* [Assigned task]
Set out the records below again exactly; skip the images.

======== Records provided ========

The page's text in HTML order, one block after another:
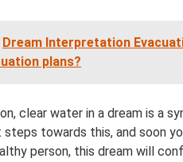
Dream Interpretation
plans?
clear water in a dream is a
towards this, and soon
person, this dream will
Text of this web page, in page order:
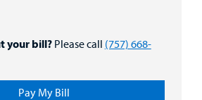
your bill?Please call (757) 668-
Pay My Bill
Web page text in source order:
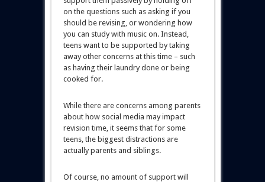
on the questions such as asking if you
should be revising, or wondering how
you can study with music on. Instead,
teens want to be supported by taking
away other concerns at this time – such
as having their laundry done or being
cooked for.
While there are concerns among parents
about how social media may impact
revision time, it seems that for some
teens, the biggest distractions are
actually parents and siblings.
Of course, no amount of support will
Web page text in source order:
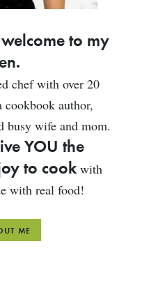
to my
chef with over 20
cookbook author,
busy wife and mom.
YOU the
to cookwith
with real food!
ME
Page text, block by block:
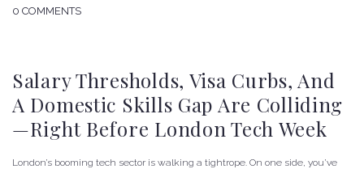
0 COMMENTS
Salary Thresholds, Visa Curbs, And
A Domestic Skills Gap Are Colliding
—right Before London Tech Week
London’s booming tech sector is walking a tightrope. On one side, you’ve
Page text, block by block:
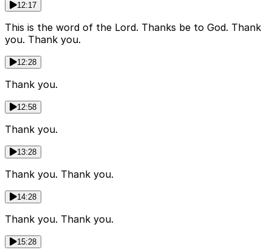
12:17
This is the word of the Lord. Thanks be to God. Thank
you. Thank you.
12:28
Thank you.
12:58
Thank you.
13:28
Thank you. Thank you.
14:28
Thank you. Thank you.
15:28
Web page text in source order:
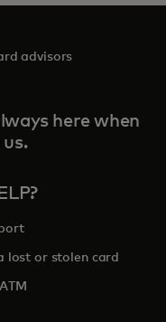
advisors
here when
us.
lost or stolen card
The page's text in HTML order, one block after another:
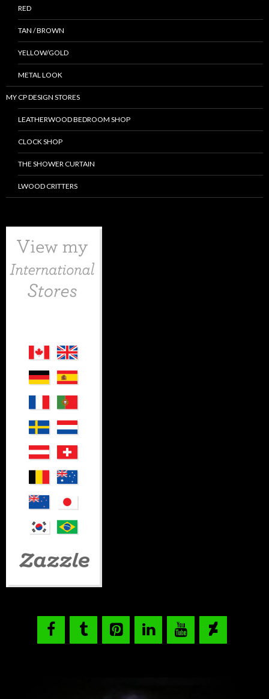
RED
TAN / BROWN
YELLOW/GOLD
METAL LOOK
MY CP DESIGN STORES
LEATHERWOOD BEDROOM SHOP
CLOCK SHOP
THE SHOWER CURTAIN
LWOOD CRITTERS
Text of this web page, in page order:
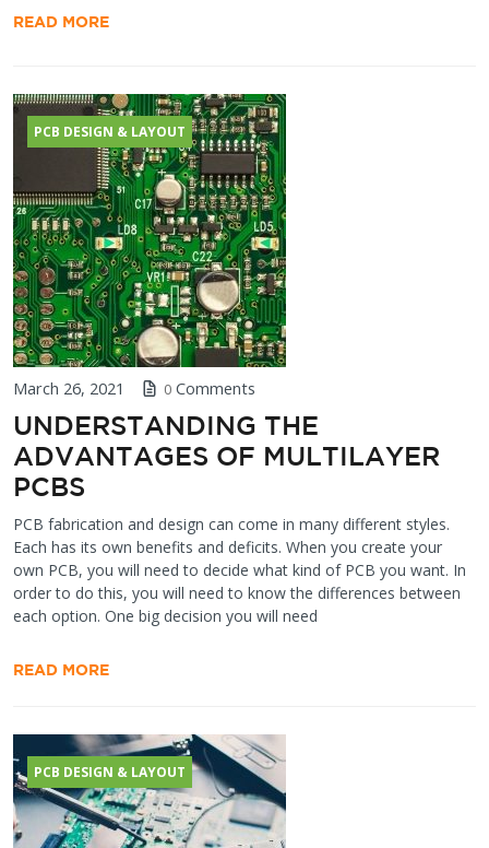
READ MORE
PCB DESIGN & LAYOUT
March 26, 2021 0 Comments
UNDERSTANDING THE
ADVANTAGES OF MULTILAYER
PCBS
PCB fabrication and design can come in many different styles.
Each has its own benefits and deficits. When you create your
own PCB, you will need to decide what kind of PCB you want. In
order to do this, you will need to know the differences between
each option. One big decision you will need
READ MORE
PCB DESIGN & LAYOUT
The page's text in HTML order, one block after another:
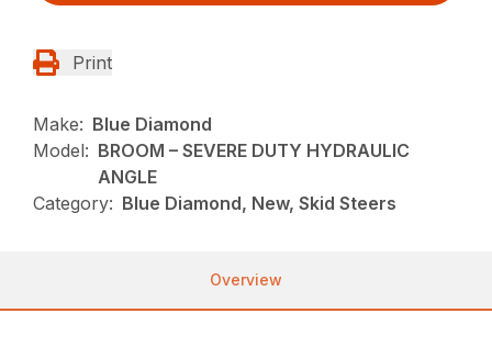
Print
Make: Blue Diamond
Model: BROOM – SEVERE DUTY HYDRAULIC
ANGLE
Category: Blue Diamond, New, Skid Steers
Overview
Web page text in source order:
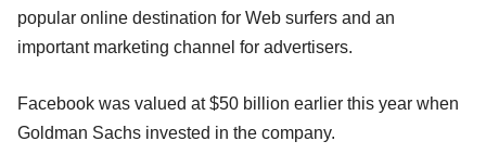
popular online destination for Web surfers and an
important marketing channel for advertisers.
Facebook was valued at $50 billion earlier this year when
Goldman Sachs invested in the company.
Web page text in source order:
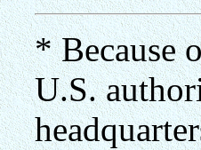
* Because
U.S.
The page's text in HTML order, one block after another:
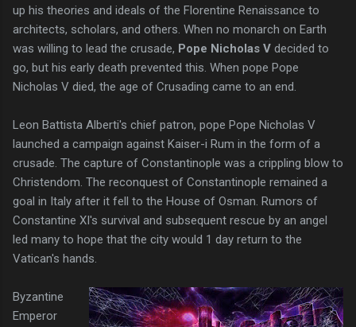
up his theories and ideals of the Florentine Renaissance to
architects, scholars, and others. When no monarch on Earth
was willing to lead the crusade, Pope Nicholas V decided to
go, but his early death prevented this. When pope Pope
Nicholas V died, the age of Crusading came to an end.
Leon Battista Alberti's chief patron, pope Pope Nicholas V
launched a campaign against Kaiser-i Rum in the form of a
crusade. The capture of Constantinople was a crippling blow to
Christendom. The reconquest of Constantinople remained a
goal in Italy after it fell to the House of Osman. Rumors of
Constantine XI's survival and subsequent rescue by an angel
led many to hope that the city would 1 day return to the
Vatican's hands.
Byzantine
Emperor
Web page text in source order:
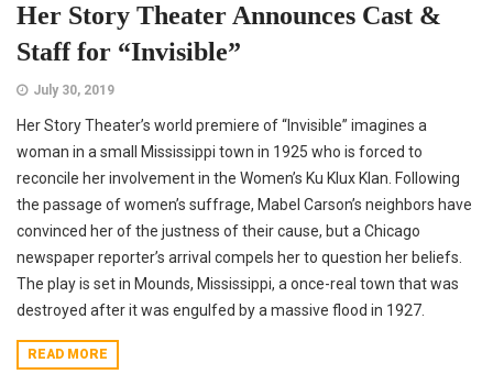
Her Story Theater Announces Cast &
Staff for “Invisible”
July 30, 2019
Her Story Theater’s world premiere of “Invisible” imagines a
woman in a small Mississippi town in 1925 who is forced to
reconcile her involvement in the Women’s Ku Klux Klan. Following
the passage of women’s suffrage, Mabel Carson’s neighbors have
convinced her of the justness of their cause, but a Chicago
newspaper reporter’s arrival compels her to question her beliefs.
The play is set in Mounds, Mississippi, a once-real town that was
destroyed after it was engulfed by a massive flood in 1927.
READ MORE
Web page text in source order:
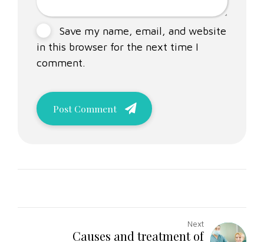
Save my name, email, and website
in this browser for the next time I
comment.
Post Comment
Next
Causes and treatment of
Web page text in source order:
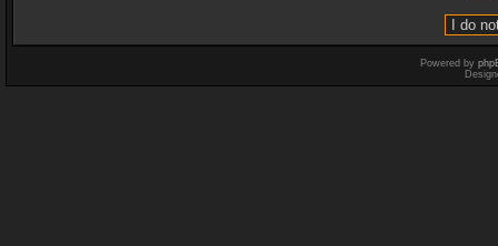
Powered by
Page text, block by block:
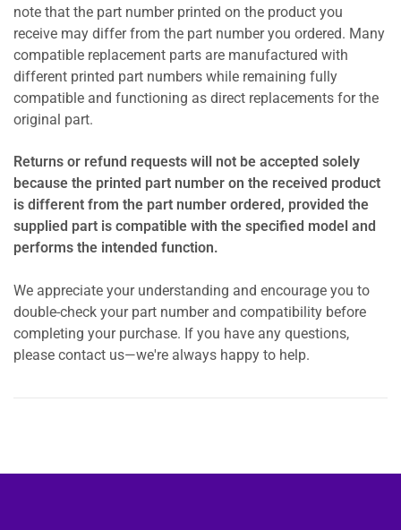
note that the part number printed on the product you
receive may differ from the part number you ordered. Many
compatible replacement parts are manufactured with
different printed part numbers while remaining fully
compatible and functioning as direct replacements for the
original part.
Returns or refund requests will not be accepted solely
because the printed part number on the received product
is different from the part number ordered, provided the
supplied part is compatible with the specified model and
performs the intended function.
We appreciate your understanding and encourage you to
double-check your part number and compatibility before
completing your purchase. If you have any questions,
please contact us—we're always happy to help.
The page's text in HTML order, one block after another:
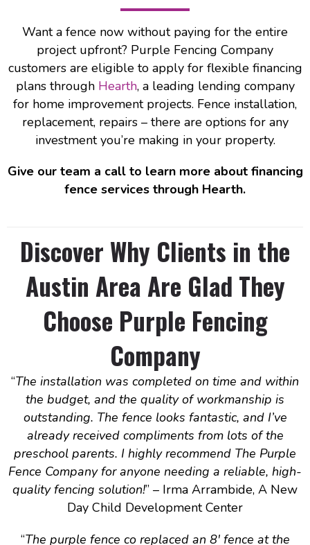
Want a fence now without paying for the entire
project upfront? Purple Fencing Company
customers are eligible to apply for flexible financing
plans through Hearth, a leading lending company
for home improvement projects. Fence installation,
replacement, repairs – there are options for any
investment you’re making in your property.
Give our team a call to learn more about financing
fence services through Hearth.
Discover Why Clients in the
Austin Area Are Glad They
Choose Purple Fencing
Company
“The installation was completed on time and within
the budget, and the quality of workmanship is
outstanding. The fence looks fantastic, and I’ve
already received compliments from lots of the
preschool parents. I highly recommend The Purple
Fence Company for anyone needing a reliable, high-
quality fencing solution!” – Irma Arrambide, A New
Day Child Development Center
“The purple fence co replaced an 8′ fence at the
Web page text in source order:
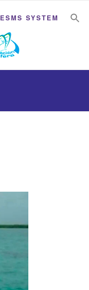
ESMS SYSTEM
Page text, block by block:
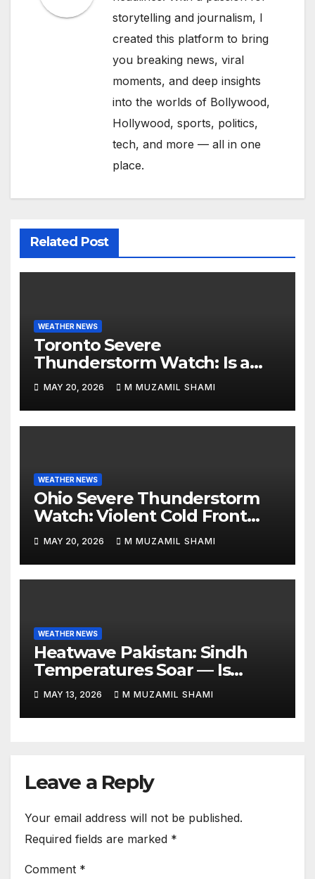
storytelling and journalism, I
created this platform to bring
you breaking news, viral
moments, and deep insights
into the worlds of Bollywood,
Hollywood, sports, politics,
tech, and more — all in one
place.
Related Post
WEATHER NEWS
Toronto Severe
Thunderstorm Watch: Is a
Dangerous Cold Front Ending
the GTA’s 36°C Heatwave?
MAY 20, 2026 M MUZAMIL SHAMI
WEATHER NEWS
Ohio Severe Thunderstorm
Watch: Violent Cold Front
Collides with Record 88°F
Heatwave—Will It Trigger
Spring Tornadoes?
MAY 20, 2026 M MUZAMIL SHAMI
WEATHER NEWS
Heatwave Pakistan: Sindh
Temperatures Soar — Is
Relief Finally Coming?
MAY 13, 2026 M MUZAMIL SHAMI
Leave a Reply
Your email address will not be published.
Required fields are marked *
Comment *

========

* [Response to the exercise]
The page's text in HTML order, one block after another:
Dream Interpretation
plans?
clear water in a dream is a
towards this, and soon
person, this dream will
Text of this web page, in page order:
your bill?Please call (757) 668-
Pay My Bill
Web page text in source order:
on the questions such as asking if you
should be revising, or wondering how
you can study with music on. Instead,
teens want to be supported by taking
away other concerns at this time – such
as having their laundry done or being
cooked for.
While there are concerns among parents
about how social media may impact
revision time, it seems that for some
teens, the biggest distractions are
actually parents and siblings.
Of course, no amount of support will
Web page text in source order:
to my
chef with over 20
cookbook author,
busy wife and mom.
YOU the
to cookwith
with real food!
ME
Page text, block by block:
0 COMMENTS
Salary Thresholds, Visa Curbs, And
A Domestic Skills Gap Are Colliding
—right Before London Tech Week
London’s booming tech sector is walking a tightrope. On one side, you’ve
Page text, block by block:
12:17
This is the word of the Lord. Thanks be to God. Thank
you. Thank you.
12:28
Thank you.
12:58
Thank you.
13:28
Thank you. Thank you.
14:28
Thank you. Thank you.
15:28
Web page text in source order:
advisors
here when
us.
lost or stolen card
The page's text in HTML order, one block after another:
RED
TAN / BROWN
YELLOW/GOLD
METAL LOOK
MY CP DESIGN STORES
LEATHERWOOD BEDROOM SHOP
CLOCK SHOP
THE SHOWER CURTAIN
LWOOD CRITTERS
Text of this web page, in page order:
READ MORE
PCB DESIGN & LAYOUT
March 26, 2021 0 Comments
UNDERSTANDING THE
ADVANTAGES OF MULTILAYER
PCBS
PCB fabrication and design can come in many different styles.
Each has its own benefits and deficits. When you create your
own PCB, you will need to decide what kind of PCB you want. In
order to do this, you will need to know the differences between
each option. One big decision you will need
READ MORE
PCB DESIGN & LAYOUT
The page's text in HTML order, one block after another:
Print
Make: Blue Diamond
Model: BROOM – SEVERE DUTY HYDRAULIC
ANGLE
Category: Blue Diamond, New, Skid Steers
Overview
Web page text in source order:
popular online destination for Web surfers and an
important marketing channel for advertisers.
Facebook was valued at $50 billion earlier this year when
Goldman Sachs invested in the company.
Web page text in source order:
* Because
U.S.
The page's text in HTML order, one block after another:
up his theories and ideals of the Florentine Renaissance to
architects, scholars, and others. When no monarch on Earth
was willing to lead the crusade, Pope Nicholas V decided to
go, but his early death prevented this. When pope Pope
Nicholas V died, the age of Crusading came to an end.
Leon Battista Alberti's chief patron, pope Pope Nicholas V
launched a campaign against Kaiser-i Rum in the form of a
crusade. The capture of Constantinople was a crippling blow to
Christendom. The reconquest of Constantinople remained a
goal in Italy after it fell to the House of Osman. Rumors of
Constantine XI's survival and subsequent rescue by an angel
led many to hope that the city would 1 day return to the
Vatican's hands.
Byzantine
Emperor
Web page text in source order:
Her Story Theater Announces Cast &
Staff for “Invisible”
July 30, 2019
Her Story Theater’s world premiere of “Invisible” imagines a
woman in a small Mississippi town in 1925 who is forced to
reconcile her involvement in the Women’s Ku Klux Klan. Following
the passage of women’s suffrage, Mabel Carson’s neighbors have
convinced her of the justness of their cause, but a Chicago
newspaper reporter’s arrival compels her to question her beliefs.
The play is set in Mounds, Mississippi, a once-real town that was
destroyed after it was engulfed by a massive flood in 1927.
READ MORE
Web page text in source order:
Save my name, email, and website
in this browser for the next time I
comment.
Post Comment
Next
Causes and treatment of
Web page text in source order:
Powered by
Page text, block by block:
note that the part number printed on the product you
receive may differ from the part number you ordered. Many
compatible replacement parts are manufactured with
different printed part numbers while remaining fully
compatible and functioning as direct replacements for the
original part.
Returns or refund requests will not be accepted solely
because the printed part number on the received product
is different from the part number ordered, provided the
supplied part is compatible with the specified model and
performs the intended function.
We appreciate your understanding and encourage you to
double-check your part number and compatibility before
completing your purchase. If you have any questions,
please contact us—we're always happy to help.
The page's text in HTML order, one block after another:
Want a fence now without paying for the entire
project upfront? Purple Fencing Company
customers are eligible to apply for flexible financing
plans through Hearth, a leading lending company
for home improvement projects. Fence installation,
replacement, repairs – there are options for any
investment you’re making in your property.
Give our team a call to learn more about financing
fence services through Hearth.
Discover Why Clients in the
Austin Area Are Glad They
Choose Purple Fencing
Company
“The installation was completed on time and within
the budget, and the quality of workmanship is
outstanding. The fence looks fantastic, and I’ve
already received compliments from lots of the
preschool parents. I highly recommend The Purple
Fence Company for anyone needing a reliable, high-
quality fencing solution!” – Irma Arrambide, A New
Day Child Development Center
“The purple fence co replaced an 8′ fence at the
Web page text in source order:
ESMS SYSTEM
Page text, block by block:
storytelling and journalism, I
created this platform to bring
you breaking news, viral
moments, and deep insights
into the worlds of Bollywood,
Hollywood, sports, politics,
tech, and more — all in one
place.
Related Post
WEATHER NEWS
Toronto Severe
Thunderstorm Watch: Is a
Dangerous Cold Front Ending
the GTA’s 36°C Heatwave?
MAY 20, 2026 M MUZAMIL SHAMI
WEATHER NEWS
Ohio Severe Thunderstorm
Watch: Violent Cold Front
Collides with Record 88°F
Heatwave—Will It Trigger
Spring Tornadoes?
MAY 20, 2026 M MUZAMIL SHAMI
WEATHER NEWS
Heatwave Pakistan: Sindh
Temperatures Soar — Is
Relief Finally Coming?
MAY 13, 2026 M MUZAMIL SHAMI
Leave a Reply
Your email address will not be published.
Required fields are marked *
Comment *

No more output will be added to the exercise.